Diarrhoea was the most commonly reported gastrointestinal symptom (Table 3) and showed a pooled prevalence of 9.42% (95%CI 7.34;12.01). Instead, anorexia was recorded only by 7 included studies, but showed a pooled prevalence of 19.40% (95%CI 12.70;28.48) and a higher prediction interval than diarrhoea (Table 2). Respiratory symptoms, like dyspnoea, pharyngalgia and rhinorrhoea, were not commonly reported in the included studies (Table 2), and when pooled, did not show a high pooled prevalence (Table 2). However, some studies were not clear in the reporting of symptoms, often using terms such ‘sore throats’, ‘shortness of breath’ or ‘runny nose’ as synonymous for pharyngalgia, dyspnoea and rhinorrhoea. Neuromotor symptoms, such as myalgia and headache, were frequently reported in the included studies (Table 3), but both showed low prevalence with prediction interval narrow than 50% (Table 2). Other possible relevant symptoms of SARS‐CoV‐2, such as loss of smell or taste and conjunctivitis, were stated only by one included article.

4.3. Laboratory findings

Among the 21 studies which reported the laboratory findings of SARS‐CoV‐2 patients (Table 3), 18 studies stated a widespread decrease of the lymphocyte count. Other commonly reported alterations of the blood routine in the included articles involved a general decrease of the leucocyte count, while the haemoglobin level did not seem to vary much (Table 3). Indeed, a decrease in lymphocytes counts was present in the 50% of the total sample (95%CI 33.81;65.62), while leucocyte count showed a pooled prevalence of only 21.5% (Table 2).

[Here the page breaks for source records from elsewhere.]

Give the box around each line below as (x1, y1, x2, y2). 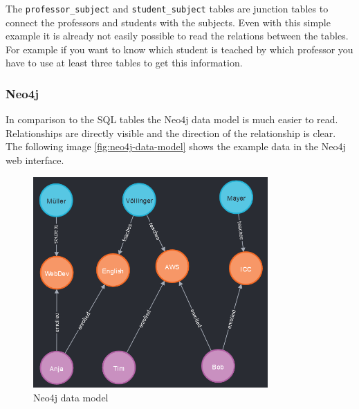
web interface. (6, 153, 64, 167)
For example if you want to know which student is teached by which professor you (6, 42, 353, 56)
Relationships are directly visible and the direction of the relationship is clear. (6, 125, 336, 140)
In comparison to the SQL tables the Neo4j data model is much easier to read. (6, 112, 338, 127)
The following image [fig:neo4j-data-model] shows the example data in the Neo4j (6, 139, 346, 154)
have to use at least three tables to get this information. (6, 55, 243, 70)
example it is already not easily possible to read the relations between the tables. (6, 28, 349, 43)
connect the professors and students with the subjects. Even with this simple (6, 15, 331, 29)
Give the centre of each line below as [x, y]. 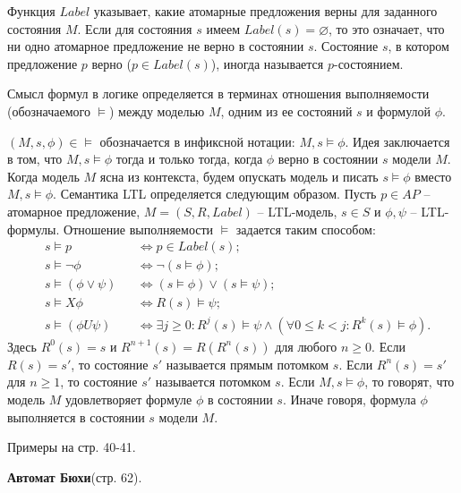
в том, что [35, 159]
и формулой [399, 110]
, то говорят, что [410, 382]
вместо [433, 176]
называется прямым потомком [248, 364]
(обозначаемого [49, 110]
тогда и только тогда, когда [189, 159]
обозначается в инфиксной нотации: [197, 141]
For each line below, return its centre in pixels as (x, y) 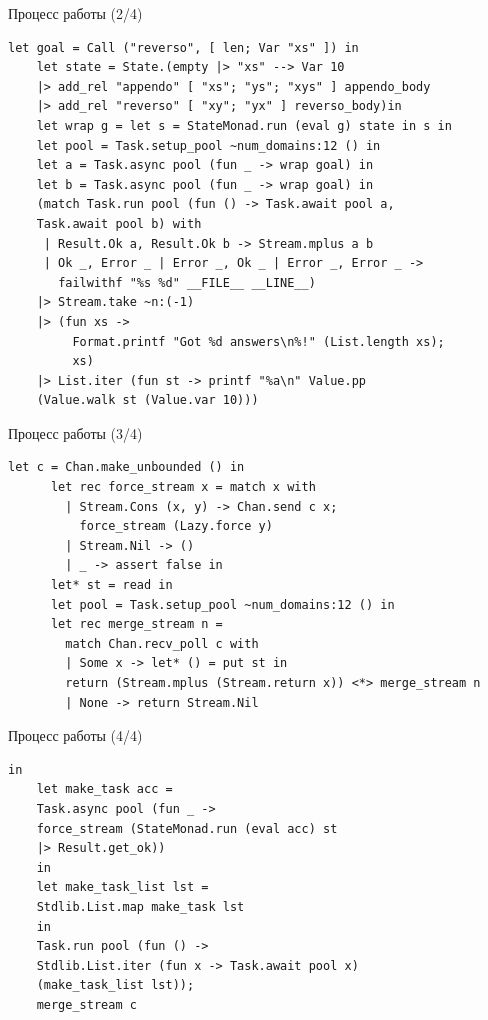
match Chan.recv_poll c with (162, 643)
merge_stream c (86, 1004)
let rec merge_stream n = (136, 624)
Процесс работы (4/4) (75, 735)
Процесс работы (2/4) (75, 13)
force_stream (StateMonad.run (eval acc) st (187, 828)
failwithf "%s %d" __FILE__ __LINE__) (187, 282)
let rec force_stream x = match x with (183, 487)

Between the infection‐related biomarkers, an increased level of C‐reactive protein level (CRP) was stated in all the articles except six (Table 3). The pooled prevalence of the increased level of CRP was 58.3% (95%CI 49.45;66.72); however, it showed a pretty wide prediction interval (Table 2). All the other increased infection‐related biomarkers (e.g. erythrocyte sedimentation rate, interleukin and procalcitonin) were less commonly reported and referred predominantly as normal (Table 3). Eight studies also reported normal values of coagulation function (Table 3), except for D‐dimer, which resulted increased in seven studies with a pooled prevalence of 27% (Table 2).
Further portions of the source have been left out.